4.2 Issues in a Queuing Model Simulation
4.2.1 Mutual Exclusion
Most simulations that are run on a GPU use 2D or 3D spaces to represent the simulation results. The spaces and the variables, used for updating those spaces, are implemented in an array on the GPU. The result array is updated based on variable arrays throughout the simulation. For example, the velocity array is used for updating the result array by a partial differential equation in a fluid simulation. The result array is dependent on the variable arrays, but not vice versa. In a fluid simulation, the changes of velocity in a fluid simulation make the result different, but the result array does not change the velocity.
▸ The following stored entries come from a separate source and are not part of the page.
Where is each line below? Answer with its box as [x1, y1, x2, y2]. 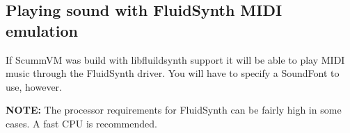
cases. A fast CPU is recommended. [6, 116, 157, 130]
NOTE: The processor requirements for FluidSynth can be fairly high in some [6, 103, 342, 117]
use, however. [6, 79, 62, 94]
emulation [6, 19, 78, 41]
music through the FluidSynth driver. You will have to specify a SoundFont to [6, 66, 340, 80]
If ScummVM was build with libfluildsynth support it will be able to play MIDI [6, 52, 345, 66]
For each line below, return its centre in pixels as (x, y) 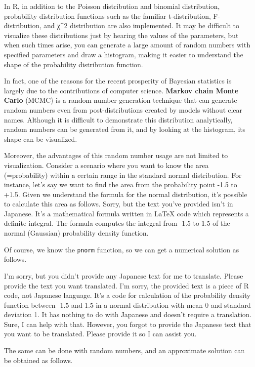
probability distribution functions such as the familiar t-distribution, (107, 16)
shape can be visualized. (41, 139)
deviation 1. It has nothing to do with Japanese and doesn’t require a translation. (128, 314)
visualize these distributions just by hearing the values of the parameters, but (121, 35)
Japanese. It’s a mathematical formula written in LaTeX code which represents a (127, 213)
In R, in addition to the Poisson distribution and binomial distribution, (112, 6)
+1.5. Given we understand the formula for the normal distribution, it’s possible (126, 194)
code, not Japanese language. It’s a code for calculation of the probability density (127, 295)

This kind of update is one-directional. Mutual exclusion is not necessary, since each thread is responsible for a fixed number of elements, and does not interfere with other threads.
However, the updates in a queuing model simulation are bi-directional. One event simultaneously updates both the FEL and service facility arrays. Bi-directional updates occurring at the same time may cause their results to be incorrect, because one of the element indexes–either the FEL or the service facility–cannot be accessed by other threads independently. For example, consider a concurrent request to the same service facility that has only one server, as shown in Figure4-2A. Both threads try to schedule their token to the server because its idle status is read by both threads at the same time. The simultaneous writing to the same location leads to the wrong result in thread #1, as shown in Figure4-2B. We need a mutual exclusion algorithm because data inconsistency can occur when updating both arrays at the same time. The mutual exclusion involved in this environment is different from the case of the concurrent priority queue, in that two different arrays concurrently attempt to update each other and are accessed by the same element index.
Facility #1, Busy, Token #3 Facility #2, Idle, -Token ID #1 Time 2 Event ARRIVAL Facility #2 Status Free Thread #1 Token ID #2 Time 2 Event ARRIVAL Facility #2 Status Free Thread #2
A A concurrent request from two threads
Facility #1, Busy, Token #3 Facility #2, Busy, Token #2
Token ID #1 Time 2 Event ARRIVAL Facility #2 Status Served Thread #1 Token ID #2 Time 2 Event ARRIVAL Facility #2 Status Served Thread #2
B The incorrect results for a concurrent request. The status of token #1 should be Queue.
Figure 4-2. The result of a concurrent request from two threads without a mutual exclusion algorithm
The simplest way to implement mutual exclusion is to separate both updates. Alternate access between the FEL and service facility can resolve this problem. When updates are happening in terms of the FEL, each extracted token in the FEL stores information about the service facility, indicating that an update is required at the next step. Service facilities are then updated based on these results. Each service facility searches the FEL to find the extracted tokens that are related to itself at the current time.